Great, so are the quotes this a bug in the Jupyter notebook that I should fix?

It will not take that long on a four-CPU machine. Downloading the FASTQ files from the SRA will take a while, but the rest will take probably less than an hour. Note it does require quite a bit of RAM.

grhuynh commented 4 years ago

I'm not sure about the quotes - I wasn't ever able to get it to run from the Jupyter notebook. When I ran it directly from the command line I used the values without any quotes as such: alignspecs = 1,285,36,37 286,570,31,32 571,855,37,32 856,1140,31,36 1141,1425,29,33 1426,1698,40,43

Also, fyi when it completed I did see several warnings (sample below), which might be due to my own matplotlib installation, but just wanted to put that out there. Thanks for your help! /data/anaconda/envs/dms/lib/python3.6/site-packages/plotnine/scales/scale.py:93: MatplotlibDeprecationWarning: The iterable function was deprecated in Matplotlib 3.1 and will be removed in 3.3. Use np.iterable instead. if cbook.iterable(self.breaks) and cbook.iterable(self.labels): /data/anaconda/envs/dms/lib/python3.6/site-packages/plotnine/utils.py:553: MatplotlibDeprecationWarning: The iterable function was deprecated in Matplotlib 3.1 and will be removed in 3.3. Use np.iterable instead. return cbook.iterable(var) and not is_string(var)

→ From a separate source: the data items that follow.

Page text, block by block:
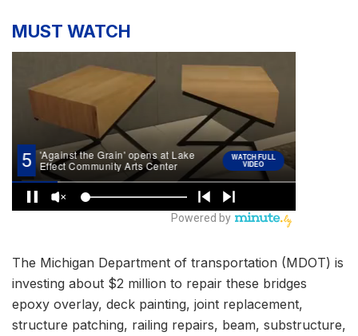
MUST WATCH
The Michigan Department of transportation (MDOT) is
investing about $2 million to repair these bridges
epoxy overlay, deck painting, joint replacement,
structure patching, railing repairs, beam, substructure,

jbloom commented 4 years ago

OK, thanks.

I'm just going to close this as the source of the problem isn't clear.

The deprecation warnings are from plotnine, not dms_tools2. Probably if you upgrade to the newest plotnine they will go away (do pip install plotnine --upgrade --upgrade-strategy only-if-needed).